C’était prêcher un converti. Maurepas comprit à demi-mot et accepta de se prêter à ce qu’on désirait de lui. La Reine, de son côté, fut aisée à convaincre. Une entrevue fut arrangée entre elle et le Mentor. Une fois de plus, Maurepas promit son dévouement, Marie-Antoinette sa confiance ; ils échangèrent les plus gracieux propos. Louis XVI, qu’on avait eu soin d’avertir, entra pendant cette scène touchante : « Sire, s’écria Maurepas, vous voyez l’homme le plus heureux, le plus pénétré des bontés de la Reine, et qui n’existera dorénavant que pour lui en témoigner sa reconnaissance et lui prouver son zèle ! » La Reine parla de même, toutefois avec moins de chaleur : « J’ai reconnu, dit-elle, que j’étais dans l’erreur au sujet des sentimens de M. de Maurepas. Je vous déclare que je suis contente de lui. » Le Roi, rapporte l’abbé de Véri, « courut alors à elle pour l’embrasser, en serrant d’une de ses mains celle de M. de Maurepas. La Reine, se soulevant de son canapé pour répondre aux caresses du Roi, laissa tomber sa coiffure, que M. de Maurepas se trouva à portée de relever, tandis qu’il se baissait pour baiser la main du Roi. Tout cela produisit un mélange d’attendrissement et de gaîté[1]. »

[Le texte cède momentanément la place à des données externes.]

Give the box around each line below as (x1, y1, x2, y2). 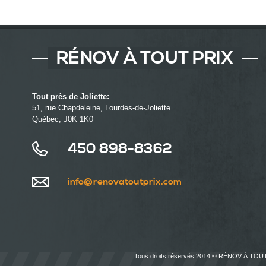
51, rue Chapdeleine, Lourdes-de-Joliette (31, 103, 170, 113)
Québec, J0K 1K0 (31, 115, 93, 124)
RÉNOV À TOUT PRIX (56, 47, 234, 70)
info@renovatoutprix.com (67, 176, 182, 188)
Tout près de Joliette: (31, 92, 109, 102)

Un accommodement analogue eut lieu entre Maurepas et la comtesse de Polignac, qui, jusqu’alors, plutôt méfiante à l’égard du vieil homme d’Etat, fit soudain volte-face et prôna ses mérites avec une telle ardeur que quelques personnes de la Cour en conçurent des soupçons : « J’ai découvert et fait voir à la Reine, mande l’ambassadeur autrichien[2], que la comtesse de Polignac était manifestement gagnée et conduite par le comte de Maurepas. Mes preuves à cet égard ont acquis le plus grand degré d’évidence à la suite des propos que la comtesse a hasardé d’insinuer, pour persuader la Reine qu’il serait de son intérêt de déterminer le Roi à nommer le comte de Maurepas premier

  1. Journal inédit de l’abbé de Véri, passim.
  2. Lettre du 13 avril 1776. — Correspondance publiée par d’Arneth.